Example 3: Effect of Salt I on Activation of (Phospholipase C) PLCγ by RET / PTC RET kinase binds to and phosphorylates PLCγ. To further investigate the effect of salt I on RET kinase activity, pretreatment with salt I on phosphorylation of PLCγ is examined.

Ret-PTC3 cells are seeded at 10 ⁵ cells / well in 6-well Corning plates. After 3 days, the cells are treated for 24 hours in the presence of 250 nM salt I with or without doxycycline. Cells are rinsed twice with cold (phosphate buffered saline) PBS containing 0.1 mM sodium orthovanadate and placed in ice cold RIPA buffer for 20 minutes with gentle shaking at 4 ° C. Cell lysates are collected by centrifugation at 10,600 xg for 20 minutes at 4 ° C. Protein assays are performed on aliquots of supernatant by Coomassie Blue assay (Pierce, Rockford, IL). Western blot analysis was performed by running 100 μg of protein on SDS PAGE (5%), transferred to a nitrocellulose membrane and first anti-phospho PLCγ antibody (Cell Signaling) followed by anti-PLCγ (Cell Signaling) for normalization. ).
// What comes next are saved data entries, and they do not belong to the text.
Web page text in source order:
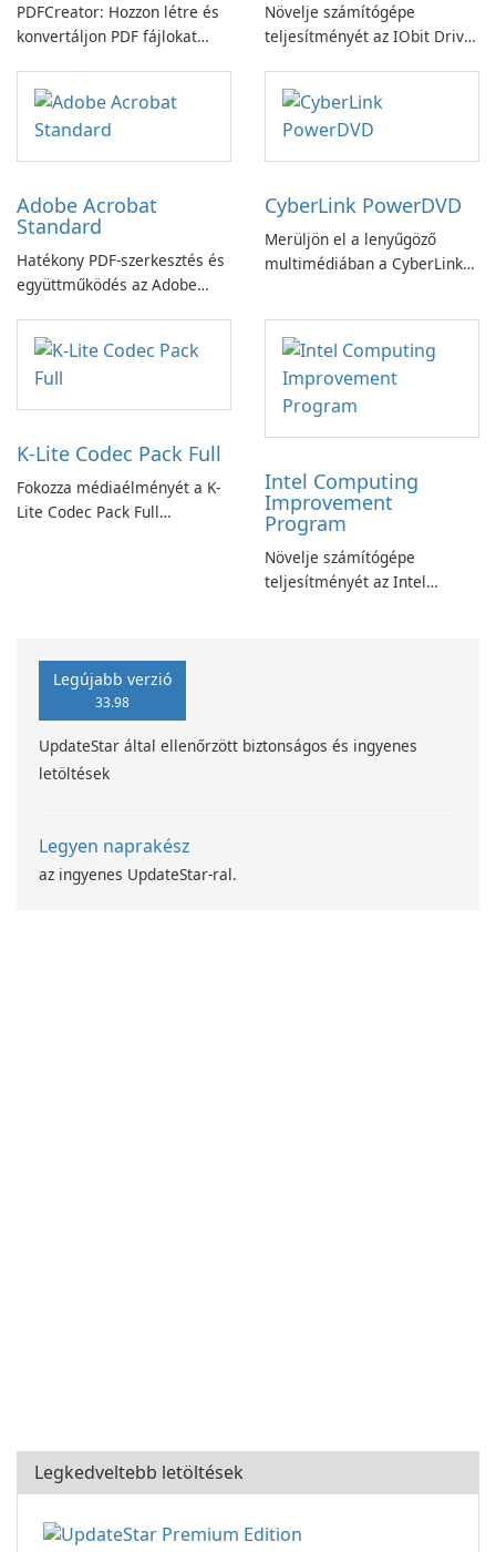
PDFCreator: Hozzon létre és
konvertáljon PDF fájlokat
Növelje számítógépe
teljesítményét az IObit Driver
Adobe Acrobat
Standard
Hatékony PDF-szerkesztés és
együttműködés az Adobe
alkalmazással.
CyberLink PowerDVD
Merüljön el a lenyűgöző
multimédiában a CyberLink
K-Lite Codec Pack Full
Fokozza médiaélményét a K-
Lite Codec Pack Full
Intel Computing
Improvement
Program
Növelje számítógépe
teljesítményét az Intel
Legújabb verzió
33.98
UpdateStar által ellenőrzött biztonságos és ingyenes
letöltések
Legyen naprakész
az ingyenes UpdateStar-ral.
Legkedveltebb letöltések
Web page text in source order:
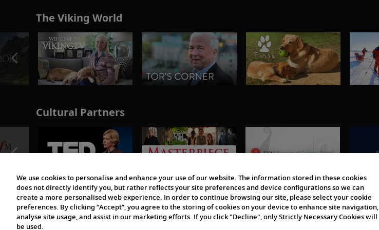
The Viking World
Cultural Partners
We use cookies to personalise and enhance your use of our website. The information stored in these cookies
does not directly identify you, but rather reflects your site preferences and device configurations so we can
create a more personalised web experience. In order to continue browsing our site, please select your cookie
preferences. By clicking “Accept”, you agree to the storing of cookies on your device to enhance site navigation,
analyse site usage, and assist in our marketing efforts. If you click "Decline", only Strictly Necessary Cookies will
be used.

  In the presence of 250 nM salt I, the inhibition of PLCγ phosphorylation is 28% compared to the sample without salt I.

Example 4: 4-[(4-Methyl-1-piperazin-1-ylmethyl) -N- [4-methyl-3-[[4- (3-pyridinyl) -2-pyrimidinyl] amino] phenyl] benzamide methane Capsules having sulfonate salt, β-crystal form Capsules containing 119.5 mg of salt I corresponding to 100 mg of compound I (free base) as active substance are prepared with the following composition:

  Capsules are made by mixing the ingredients and filling the mixture into size 1 hard gelatin capsules.

Example 5: 4-[(4-Methyl-1-piperazin-1-ylmethyl) -N- [4-methyl-3-[[4- (3-pyridinyl) -2-pyrimidinyl] amino] phenyl] benzamide methane Capsules having sulfonate salt, β-crystal form Capsules containing 119.5 mg of salt I corresponding to 100 mg of compound I (free base) as active substance are prepared with the following composition:

  Capsules are made by mixing the ingredients and filling the mixture into size 1 hard gelatin capsules.

Claims (10)

Formula for the manufacture of a medicament for the treatment of a mutant RET kinase related disease

4- (4-Methylpiperazin-1-ylmethyl) -N- [4-methyl-3- (4-pyridin-3-yl) pyrimidin-2-ylamino) phenyl] -benzamide or a pharmaceutically acceptable salt thereof Use of its salt.   4- (4-Methylpiperazin-1-ylmethyl) -N- [4-methyl-3- (4-pyridin-3-yl) pyrimidin-2-ylamino) phenyl] -benzamide in the treatment of mutant RET kinase related diseases Or the use of a pharmaceutically acceptable salt thereof.   The use according to claim 1 or 2, wherein the mutant RET kinase-related disease comprises thyroid cancer, pheochromocytoma, mucosal neuroma, hyperparathyroidism, parathyroid hyperplasia, Hirschsprung's disease or cutaneous lichen amyloidosis.   4. Use according to any one of claims 1 to 3, wherein the thyroid cancer is selected from medullary thyroid carcinoma and papillary thyroid carcinoma.   Use according to claim 4, wherein the medullary thyroid carcinoma is hereditary multiple endocrine tumor type 2.   6. Use according to claim 5, wherein the hereditary multiple endocrine tumor type 2 is MEN2A, MEN2B or FMTC.   A method for treating warm-blooded animals, including humans suffering from mutated RET kinase-related diseases, wherein a warm-blooded animal in need of such treatment is treated with an effective dose of 4- (4-methylpiperazin-1-ylmethyl) ) -N- [4-Methyl-3- (4-pyridin-3-yl) pyrimidin-2-ylamino) phenyl] -benzamide or a pharmaceutically acceptable salt thereof.   A daily dose of 10-1000 mg 4- (4-methylpiperazin-1-ylmethyl) -N- [4-methyl-3- (4-pyridin-3-yl) pyrimidin-2-ylamino) phenyl] of formula I 8. The method of claim 7, comprising administering benzamide to the adult.   4- (4-methylpiperazin-1-ylmethyl) -N- [4-methyl-3- (4-pyridin-3-yl) pyrimidin-2-ylamino) phenyl] -benzamide monomethanesulfonate was administered The method according to claim 8. 4- (4-Methylpiperazin-1-ylmethyl) -N- [4-methyl-3- (4-pyridin-3-yl) pyrimidin-2-ylamino) phenyl] -benzamide is in the form of mesylate and β crystals Use or method according to any of claims 1 to 9, which is in the form.